Pero ese día yo me iba a cenar con mis compañeros de curso,  de pronto mi rutina se veía alterada por una noche. Me apetecía andar por Madrid, mirar con los ojos redondos la gente que subía y bajaba por la Gran Vía, los escaparates llenos de colores. Bajé despacio, recreándome en cada cruce, en cada tienda, cada cine, o restaurante, mirando, oliendo, saboreando el ruido de los coches y las motos. Allí estaba yo, plantada en la Gran Vía de Madrid mirando cómo la vida, otras vidas, brillaban bajo el cielo caluroso de esa noche de verano. Los carteles luminosos de los bares me sonreían y me invitaban a pasar. No sentía los pasos, prácticamente me desplazaba flotando. Cuánto tiempo hacía, ya ni me acordaba de la última vez que estuve en ese mismo lugar.

Antes de casarme solíamos salir por Madrid, ir al cine, de compras, o de paseo simplemente. Entonces no apreciaba lo bonito que es, con todo su ruido y sus colores. Esa noche descubrí la altura de los edificios, el perfil de la calle, los colores tan diversos de las ropas de las personas. Me fijé en dos chicos que se daban la mano para caminar unidos, en un semáforo se besaron en la boca. Me quedé embelesada mirando, pensando en la belleza que encerraba ese beso, y esas manos entrelazadas. Después me fijé en una chica que caminaba segura, atrayendo todas las miradas de la gente, no porque fuera especialmente guapa, si no porque sabía andar.

Pensé en mí misma, me miré y no me reconocí entre la gente. Estaba sola, sin los niños ni mi marido, arreglada y sonriente. Tenía ganas de caminar, mirar, tocar y guardarme muy dentro todos esos momentos vividos en tan solo un paseo por la Gran Vía.

Como aún era pronto me senté en un banco y seguí contemplando la vida de mi ciudad. Vi una pandilla de chicos jóvenes y me reconocí en mi juventud. Tan sólo tengo 35 años, pero siento que estoy muy mayor. Pensé en cuando tenía 18, como esos chicos que pasaban delante de mí, en las preocupaciones de entonces. Recuerdo que tenía aspiraciones frente a la vida, estudiar una carrera, eso sí lo hice, estudié periodismo. Quería trabajar, pero no conseguí un trabajo serio, hice algunas colaboraciones en algunas redacciones. Me casé en seguida y mi marido tenía que mantener su puesto de trabajo porque era más “seguro” que el mío, así que nunca me puse a buscar un trabajo fijo. Luego tuve a mi hija mayor, y después de tres años al pequeño. Aún son muy pequeños y me necesitan.
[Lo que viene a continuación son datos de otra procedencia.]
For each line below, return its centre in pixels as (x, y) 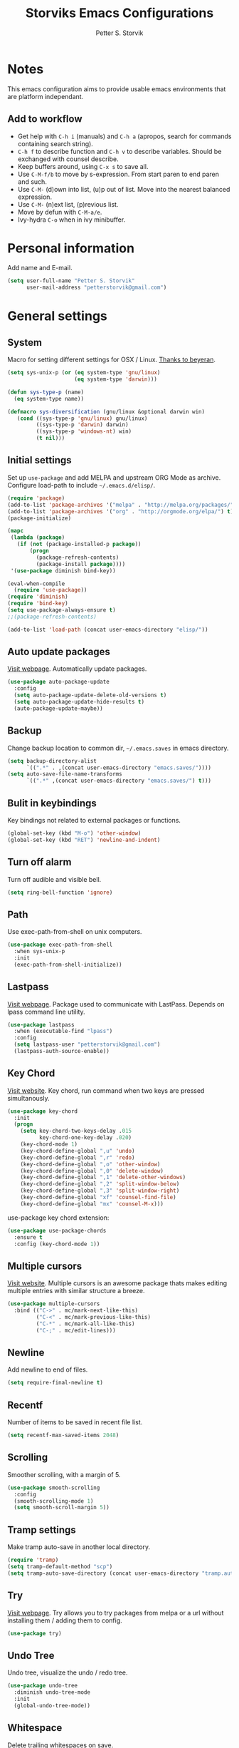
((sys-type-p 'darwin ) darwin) (83, 425)
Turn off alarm (39, 862)
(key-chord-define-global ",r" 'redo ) (78, 1157)
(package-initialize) (39, 518)
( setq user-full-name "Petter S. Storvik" (71, 281)
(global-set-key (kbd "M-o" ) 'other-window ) (74, 833)
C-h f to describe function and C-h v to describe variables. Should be (119, 151)
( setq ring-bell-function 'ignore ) (60, 893)

En ese banco mientras miraba a esa pandilla de chicos, comencé a pensar en mi hija cuando tuviera esa edad, ¿qué esperaría de la vida? ¿qué le estaba ofreciendo yo? Había decidido entregarme a ellos y sin embargo no tenía la seguridad de que eso fuera lo mejor que pudiera ofrecerles, sobre todo a la niña. Me visualicé como soy en la actualidad, agotada de intentar llevar todo a buen puerto, la casa, los niños, mi marido, el trabajo. Pensé en las veces que me descubro pensando en por qué los tuve, la culpabilidad me llena y me deshago de esos pensamientos, pero la tristeza aflora y estoy segura de que mi hija lo ve. Estoy enseñando a mi hija a seguir mis pasos y no quisiera.

Me levanté y seguí caminando, absorta en estos últimos pensamientos. Ya no iba mirando cada escaparate, ahora iba mirando al frente y pensando que quizás esa noche pudiera ser el comienzo de una nueva etapa. Así llegué a Plaza de España, donde estaban ya algunos compañeros esperando. Lo sé, porque me lo han dicho, que se encontraron con una persona diferente a la que había conocido, y esa persona era yo.